**Aim of the task**
Would you show every line from the records that holds "simulations"?

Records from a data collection
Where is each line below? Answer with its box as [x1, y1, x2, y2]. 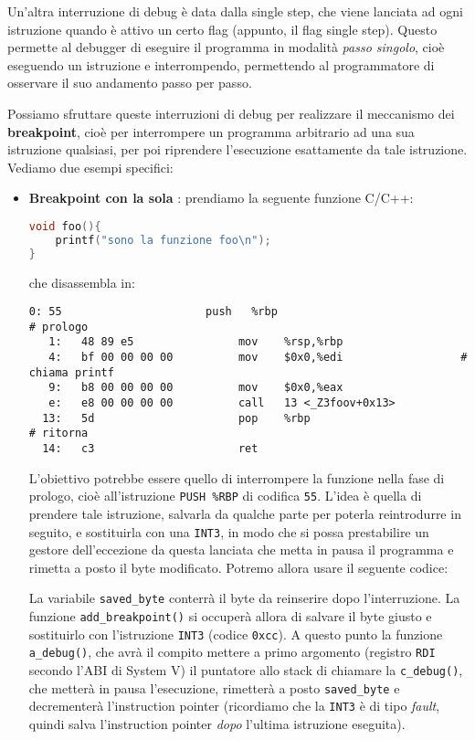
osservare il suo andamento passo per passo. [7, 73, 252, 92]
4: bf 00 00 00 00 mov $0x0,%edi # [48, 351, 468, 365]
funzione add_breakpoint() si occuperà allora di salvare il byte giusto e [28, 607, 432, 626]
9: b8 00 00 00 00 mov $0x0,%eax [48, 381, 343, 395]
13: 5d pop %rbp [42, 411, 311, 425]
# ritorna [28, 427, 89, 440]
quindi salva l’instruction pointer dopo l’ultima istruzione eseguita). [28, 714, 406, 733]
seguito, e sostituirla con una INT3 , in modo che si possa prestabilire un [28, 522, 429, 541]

* * *

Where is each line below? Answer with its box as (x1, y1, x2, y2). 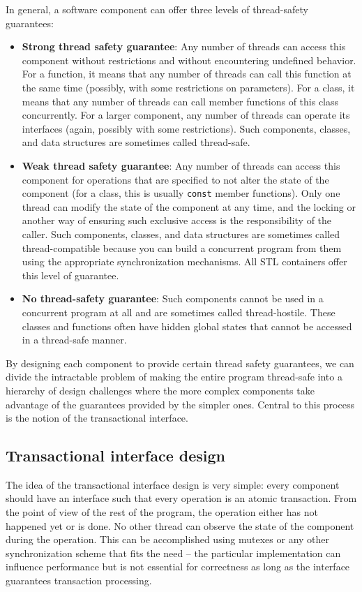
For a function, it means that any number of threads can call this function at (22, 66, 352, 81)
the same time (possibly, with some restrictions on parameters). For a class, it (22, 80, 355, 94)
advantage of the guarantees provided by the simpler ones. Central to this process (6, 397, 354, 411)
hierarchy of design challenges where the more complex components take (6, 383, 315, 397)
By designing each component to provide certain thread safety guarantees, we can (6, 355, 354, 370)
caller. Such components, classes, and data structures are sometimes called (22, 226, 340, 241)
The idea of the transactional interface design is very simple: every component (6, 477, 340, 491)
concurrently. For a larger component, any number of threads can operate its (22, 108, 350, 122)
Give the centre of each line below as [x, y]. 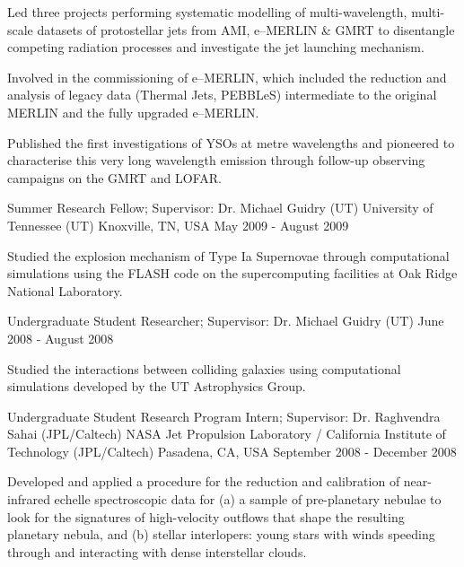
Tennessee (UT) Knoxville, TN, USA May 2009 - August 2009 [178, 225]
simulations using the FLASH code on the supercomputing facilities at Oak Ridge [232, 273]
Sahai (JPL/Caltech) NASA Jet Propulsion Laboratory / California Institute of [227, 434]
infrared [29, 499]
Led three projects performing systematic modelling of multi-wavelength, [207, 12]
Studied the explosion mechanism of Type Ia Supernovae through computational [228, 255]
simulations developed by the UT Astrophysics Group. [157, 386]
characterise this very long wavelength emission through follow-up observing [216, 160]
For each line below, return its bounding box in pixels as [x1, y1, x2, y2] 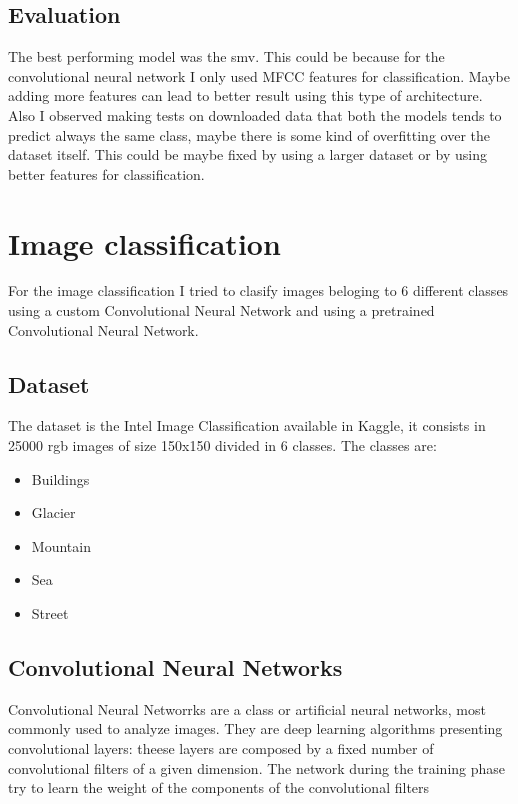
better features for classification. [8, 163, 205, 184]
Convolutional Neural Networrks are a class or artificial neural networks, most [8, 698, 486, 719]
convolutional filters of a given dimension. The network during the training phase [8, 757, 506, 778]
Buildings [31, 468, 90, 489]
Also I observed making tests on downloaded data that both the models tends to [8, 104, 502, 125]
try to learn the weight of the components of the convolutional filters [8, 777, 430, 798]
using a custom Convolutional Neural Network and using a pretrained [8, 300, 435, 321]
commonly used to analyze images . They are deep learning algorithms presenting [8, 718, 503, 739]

==

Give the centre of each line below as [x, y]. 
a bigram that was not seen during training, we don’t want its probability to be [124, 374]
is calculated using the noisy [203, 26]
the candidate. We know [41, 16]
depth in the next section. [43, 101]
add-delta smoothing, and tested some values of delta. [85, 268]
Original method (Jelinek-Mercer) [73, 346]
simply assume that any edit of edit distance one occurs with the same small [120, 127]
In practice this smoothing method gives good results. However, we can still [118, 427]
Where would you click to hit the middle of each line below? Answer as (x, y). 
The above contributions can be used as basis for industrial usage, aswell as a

**Exercise response**
simulations using the FLASH code on the supercomputing facilities at Oak Ridge [232, 273]
simulations developed by the UT Astrophysics Group. [157, 386]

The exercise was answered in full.